I’ll marry you and move my mother in with us and then you’ll be sorry.
how do we even know zombies only eat brains? it’s not like anyone has ever tried to offer them a hotdog or something
Me: people who betray you need to know that they make us incapable of trusting again
My mum: it was one mango that was bad of the lot! Just let the vendor go!
[post sex]
Her: I wonder what he’s thinking about, I hope it wasn’t bad
Me: if you made tea from lizards it’d be called chamomeleon
my girlfriend is such a good actor haha she likes to pretend like she doesn’t exist and is just apart of my imagination
Call your dad now and ask him what the wifi password is so he has time to find the little paper it’s written on before Thanksgiving.

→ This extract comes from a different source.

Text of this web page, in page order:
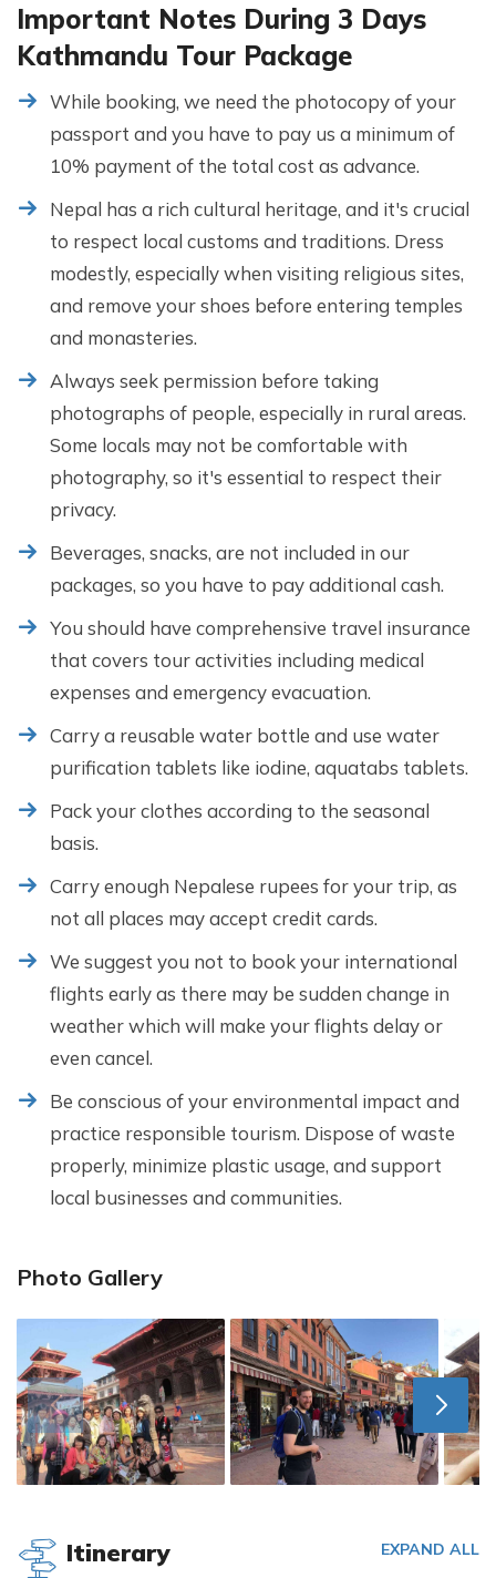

Me: It’s late. I guess I’ll go to bed.
-My brain, who up until now has always been the logical one “Let’s put up a tent in the living room”
The calories in food given to you by someone else don’t count, right?
-hey don’t shoot me, i’m just the messenger!
-oh the letter says to shoot me? okay th-
Friends and neighbors have been baking for me but if they really care they should just pitch in to buy me larger sweatpants.
Yard reviews
⭐⭐⭐⭐⭐
“Amazing milkshakes”⭐☆☆☆☆
“Too many boys”
My daughter (5) just said she can’t wait to be fat like me so it’s easier to float.
[waving hands and chasing down ice cream truck] Hey!
“What’ll it be?”
[out of breath] Nothing. Just wanted to tell you I’m vegan
Adam: Eve, you read the terms and conditions before using that Apple product right?
Eve: Uh yeah, totally
Never be a pizza!
Went Trick-or-Treating last night and all I got was yelled at.